我捕捉到了经理对安的眼神,但我不会因此而躲开安注视我的眼神。
安做事说话从来不会留给别人确切的把柄,如果你想要对他产生多余的想法,那是你单方面的事情,与他无关。于是我对经理停放在安身上的眼神也就无所谓。我和安一样,我也不喜欢把自己的私事公之于众,我也不喜欢做事拖泥带水。
日期:2012-06-19 14:34:49
十
我向安提过一些关于他专业技术的问题,也曾经要求他教我一些反侦查知识,安奇怪的问我为什么突然想学这个。
我告诉安,作为我教他摄影的回报,他必须教给我专业的反侦查知识。
安警告我可千万不能产生干坏事的念头。
我笑着告诉他其实我想学的真正原因是希望能找一些正当的理由向他再多靠拢一些。事实上我与安的距离看起来非常远。
我问安,如果我是犯罪嫌疑人,就可以和你多见面了,是吗?你就不得不多和我说话或者听我说话了,对吧?
安笑了,温柔,你哪来那么多稀奇古怪的念头?
我说,亲爱的,你在审问我吗?
安说,我在请问你。
我与安相视一笑。这一笑,顷刻之间消解了日以继夜的孤独。
安答应以后慢慢教我。
当时安与我都认为我们还有很多以后可以慢慢消耗。
我对安说,有时候我真希望你是我的老板,或是领导,或是师傅。
安问为什么?
我说,这样我也可以天天见到你。
安说,还是当你的男人比较务实。
我说,是的,仅仅对你而言。
于是安再次笑了。
我并没有告诉安,我希望能把安身上的一些逻辑思维转移到我身上,倘若天天面对,自然可以耳濡目染。安不止一次说过我逻辑思维不发达,我说那是因为我从事艺术工作所导致的职业病。
日期:2012-06-19 17:21:28
艺术?
接着我马上就笑着否定了自己的艺术之说,我对安说,摄影师的身份对我而言不过是维持生存的职业而已,谈何艺术?
安说,说你艺术你就艺术,不然我可不喜欢你了。
我问安,如果我与你天天面对,你还认为我艺术么?你还爱我么?
安说,当然。
我穷追不舍,当然爱还是当然不再爱?
安笑而不语。
好吧,既然不正面回答,我当成当然继续爱。
但是如果天天面对,是否真能把爱情持续下去?我不知道,我没有结过婚,没有与一个男人天天面对的生活体验。
因为没有与杰结婚,所以,我与杰都不会对彼此变心。
对于平衡对杰与对安的感情,我是这样理解的:我爱安,并不意味我背叛杰,因为我与杰此生不能相见。对于见不到的人,又怎么谈得上背叛呢?

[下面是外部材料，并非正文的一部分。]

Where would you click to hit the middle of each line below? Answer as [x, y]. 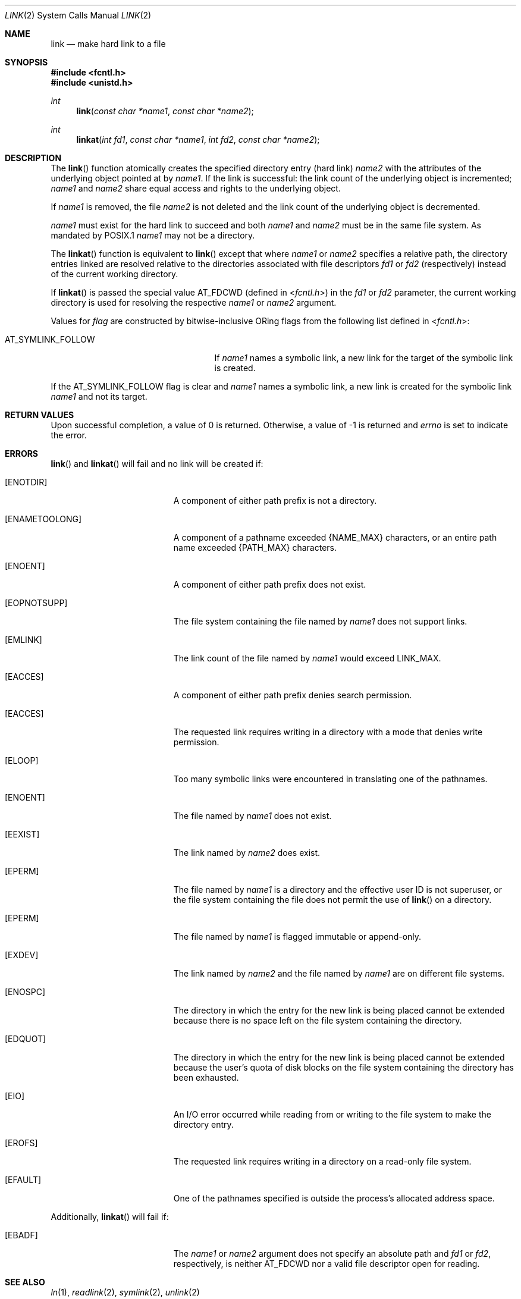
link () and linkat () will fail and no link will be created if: [157, 464]
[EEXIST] [22, 834]
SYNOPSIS [26, 62]
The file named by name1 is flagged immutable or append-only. [297, 936]
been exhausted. [206, 1077]
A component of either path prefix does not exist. [270, 584]
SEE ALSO [25, 1282]
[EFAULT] [23, 1180]

一个男人可以同时爱着两个或者两个以上的女人,他们愿意承认对每一个女人都是真爱。我相信他们和谁单独在一起时,爱的确实是面前的女人,不过当他们离开后,就不一定是那么回事了。
一个女人如果同时爱着两个男人,那么其中一个肯定已经逝去。
我问安我与他在一起算不算干坏事?安不假思索地说不算。
我便取笑安认识我后就是在干坏事,我说安让两个女人处于寂寞之中便是犯了不可饶恕的罪过。
我在安的额头上弹了一个响指,安伸手捂住额头,对我大度的笑笑,不予理睬我的调笑。
我继续对安说安真像我父亲,我告诉安我喜欢像父亲一样的男人。
我小时候坐在父亲膝上经常在父亲额头上弹响指,父亲会微笑着拉过我的手放在他的大手中。我母亲看到后总会骂我。

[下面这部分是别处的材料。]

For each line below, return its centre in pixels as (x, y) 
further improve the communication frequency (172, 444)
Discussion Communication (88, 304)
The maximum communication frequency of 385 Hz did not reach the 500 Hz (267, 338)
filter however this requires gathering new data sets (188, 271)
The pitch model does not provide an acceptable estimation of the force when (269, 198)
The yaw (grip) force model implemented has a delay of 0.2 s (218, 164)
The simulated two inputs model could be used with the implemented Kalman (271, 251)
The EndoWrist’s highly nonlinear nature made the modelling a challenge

开始我不理解母亲为什么骂我,我又不会把父亲的额头弹痛,其实我是用很小的力气弹的。后来我渐渐长大了,我便明白母亲为什么不高兴我坐父亲膝上弹父亲的额头了,我知道母亲是在吃醋。母亲不可能像我一样随心坐在父亲膝上弹父亲的额头。
安反驳说他不像我父亲,安说,胡说。我大你又不多,怎么可能像你父亲?如果你感到我像你父亲,我可就真的有犯罪感了。
我说,你大我10岁难道还不算大很多么?我以前的男朋友可是比我小的。我所说的像我父亲不是指年龄上的意义,而是指你在我心里的份量,是我对你的依赖程度。懂吗你?
安说,为什么要认为我像你父亲?依赖二字从你口里说出来很意外。
我说,因为我害怕。
安说,别怕,温柔。来,把手给我,有我在你非常安全。好了温柔,乖乖睡觉。
于是我在安的臂弯中安然睡去。只要听到安说,来,温柔,把手给我。我便能安然入梦。而每次等天明我醒来时,安已经不知去向,只留下空气中他逐渐冷却的体温。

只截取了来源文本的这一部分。